11. • Bioprecursor prodrugs do not include any carrier molecule.
• An inactive drug undergoes chemical modification to convert into a
compound which itself is active drug or further metabolized into
active form which have a desired therapeutic efficacy.
• The chemical reactions which can occur in this process include
oxidation, reduction, phosphorylation, or sulfation .
12. Following steps to be followed for designing a prodrug:
– Identification of drug delivery problem
– Identification of desired physicochemical properties
– Selection of transport moiety which will give prodrug desired
transport properties be readily cleaved in the desired biological
compartment.
13. Brain Targeting
Colon Targeting
To enhance aqueous solubility
Odour masking
Reduction of gastrointestinal irritation
Drug targeting
Reduction of stability problem
Increase in patient compliance
14. • BRAIN TARGETING
– The hydrophilic drugs can not be administered as such in the brain
and thus the therapeutic efficacy cannot be achieved.
– The hydrophilic drugs can be converted into their lipophilic forms to
achieve the goal but this leads to the systemic toxicity due to the
penetration of drugs into the other tissues.
– Eg,
• Dihydropridine pyridinium type redox system was developed for brain
specific sustained delivery of drug.
• The drug containing amine group is made lipophilic by coupling to
dihydropyridine promoiety that facilitate penetration of prodrug through
the blood brain barrier.
• In the CNS, dihydropridine group converted to polar pyridinium salt, thus
becomes poorly permeable to blood brain barrier and thus remain at the
site and cleavage provides sustained release for action.
15. • COLON TARGETING
– For sulphasalazine formed by coupling of diazotized
sulphanilamide pyridine with 5-amino salicylicacid (ASA).
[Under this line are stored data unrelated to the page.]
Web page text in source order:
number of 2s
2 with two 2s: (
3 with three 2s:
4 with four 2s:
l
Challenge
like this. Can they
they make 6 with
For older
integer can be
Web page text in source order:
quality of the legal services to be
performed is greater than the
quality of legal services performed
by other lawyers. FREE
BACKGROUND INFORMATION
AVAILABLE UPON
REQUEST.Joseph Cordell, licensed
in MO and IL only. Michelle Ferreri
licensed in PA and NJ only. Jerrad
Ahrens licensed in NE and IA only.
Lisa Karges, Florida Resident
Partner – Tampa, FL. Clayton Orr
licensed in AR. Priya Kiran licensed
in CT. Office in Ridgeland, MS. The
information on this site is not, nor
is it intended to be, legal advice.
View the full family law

– On oral administration, intact sulphasalazine reaches the colon.
The azo reductase associated with colonic microflora convert
sulphasalazin to its constituents entities, the active species 5ASA
available for absorption in colon, while precolonic absorption
responsible for side effects is reduced.
• TO ENHANCE AQUEOUS SOLUBILITY
– Prednisolone is a poorly aqueous soluble drug which should be
converted into water soluble form for their delivery into the
body.
– prodrug prednisolone phosphate is prepared which is activated
in vivo by the phosphotase.
16. • Odour masking
– The odour of a compound is due to its vapour pressure.
Compounds with Low boiling point will have a strong odour.
– Eg,
• Ethyl mercapta have a Foul smell is a liquid of boiling point 35°C useful
in the treatment of leprosy.
• Its foul smell is removed by converting it into its phthalate ester, diethyl
isophthalate, which has higher boiling point and odorless.
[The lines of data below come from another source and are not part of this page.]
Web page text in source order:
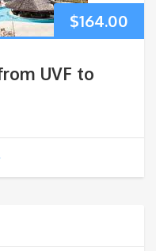
$164.00
UVF to
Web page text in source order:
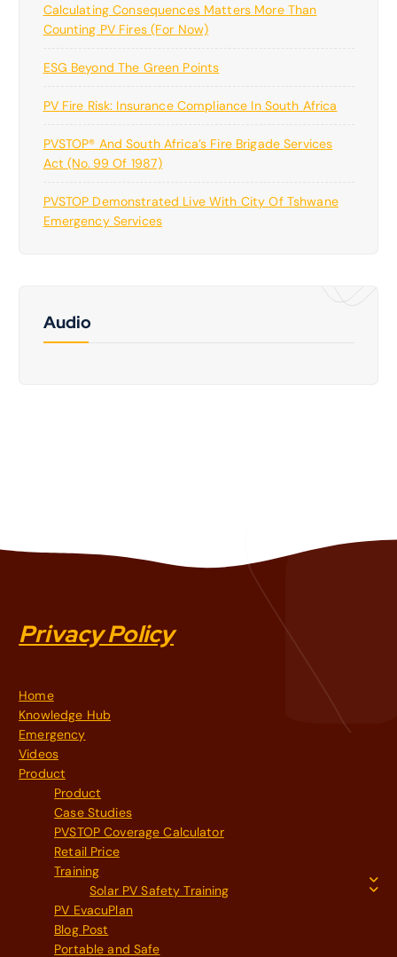
Calculating Consequences Matters More Than
Counting PV Fires (for Now)
ESG Beyond The Green Points
PV Fire Risk: Insurance Compliance In South Africa
PVSTOP® And South Africa’s Fire Brigade Services
Act (No. 99 Of 1987)
PVSTOP Demonstrated Live With City Of Tshwane
Emergency Services
Audio
Privacy Policy
Home
Knowledge Hub
Emergency
Videos
Product
Product
Case Studies
PVSTOP Coverage Calculator
Retail Price
Training
Solar PV Safety Training
PV EvacuPlan
Blog Post
Portable and Safe

• The prodrug is administered by rubbing on the skin, after absorption, the
ester is metabolized to parent drug by thioesterase.
• Reduction of gastrointestinal irritation
– Many drugs react with the acid secretion in stomach and causes
gastric irritation for e.g NSAIDS.
– In case of NSAIDS, this problem can be overcome by
preparation of prodrug salsalates.
17. • Reduction of stability problem
– Most of the drugs may be rapidly metabolized and rendered
inactive before it reaches the site of action.
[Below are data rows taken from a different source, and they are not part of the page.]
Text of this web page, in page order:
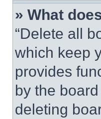
» What
“Delete all
which keep
provides
by the
deleting
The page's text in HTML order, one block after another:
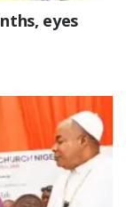
eyes
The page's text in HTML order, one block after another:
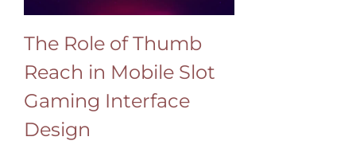
The Role of Thumb
Reach in Mobile Slot
Gaming Interface
Design
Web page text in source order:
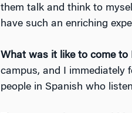
them talk and think to
have such an enriching
What was it like to come to
campus, and I immediately
people in Spanish who
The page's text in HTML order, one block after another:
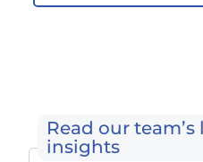
Read our
insights
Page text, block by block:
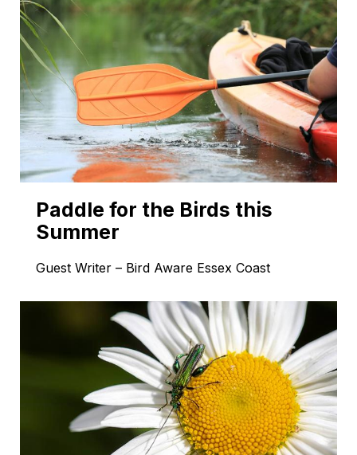
Paddle for the Birds this
Summer
Guest Writer – Bird Aware Essex Coast
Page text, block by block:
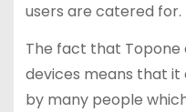
users are catered for.
The fact that
devices means that it
by many people
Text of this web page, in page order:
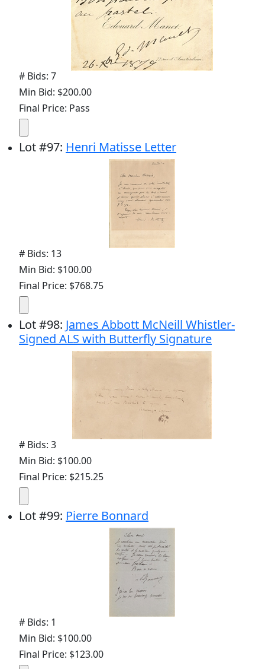
# Bids: 7
Min Bid: $200.00
Final Price: Pass
Lot#97: Henri Matisse Letter
# Bids: 13
Min Bid: $100.00
Final Price: $768.75
Lot#98: James Abbott McNeill Whistler-
Signed ALS with Butterfly Signature
# Bids: 3
Min Bid: $100.00
Final Price: $215.25
Lot#99: Pierre Bonnard
# Bids: 1
Min Bid: $100.00
Final Price: $123.00
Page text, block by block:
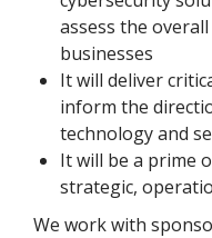
assess the
businesses
It will deliver
inform the
technology and
It will be a prime
strategic,
We work with

– The structure may be modified to block the metabolism until the
drug is at the desired site.
– Some prodrugs protect the drug from first-pass effect. e.g:
Propranolol.
• It is a widely used antihypertensive drug, but its oral bioavalability
is very low because of first pass metabolism.
• The hemisuccinate ester of propranolol was prepared to block
glucuronide formation. Hence oral administration of propranolol
hemisuccinate elevates plasma levels of propranolol for about 8
times.
18. • Drug targeting
– The distribution of drug to non targeted tissues causes toxicity
and reduction of drug concentration in the target tissues due to
which optimum therapeutic action can not be achieved.
– So for obtaining desired therapeutic action drug targeting is
necessary and this can be easily achieved by prodrug approach.
• Increase in patient compliance
– Many drugs have unpleasant taste, odour and some may causes
GIT irritation and when given in form of injection causes pain.
These problems cause poor patient compliance.